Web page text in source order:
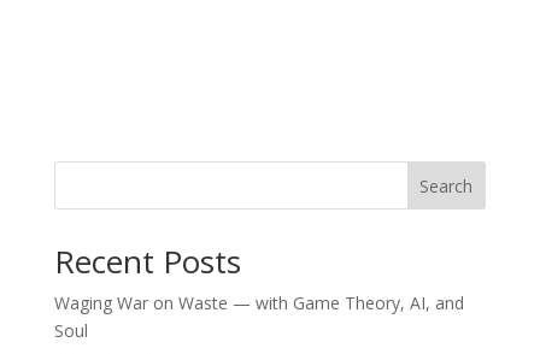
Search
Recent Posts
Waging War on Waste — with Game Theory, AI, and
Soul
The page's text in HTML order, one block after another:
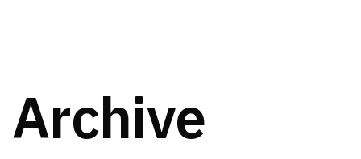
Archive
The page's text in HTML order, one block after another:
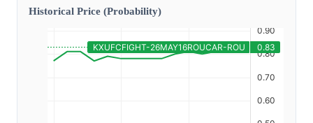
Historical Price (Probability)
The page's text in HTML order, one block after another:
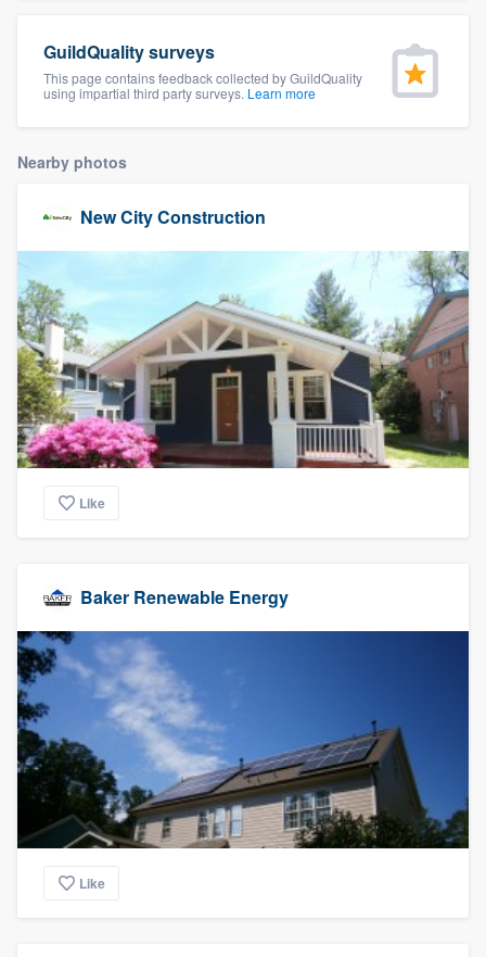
○ ○ ○
* **ABOUT THIS EXERCISE**: Would you please output the listing above exactly, leaving out the pictures?

* **ANSWER TO THIS EXERCISE**:
Web page text in source order:
Search
Recent Posts
Waging War on Waste — with Game Theory, AI, and
Soul
The page's text in HTML order, one block after another:
Archive
The page's text in HTML order, one block after another:
Historical Price (Probability)
The page's text in HTML order, one block after another:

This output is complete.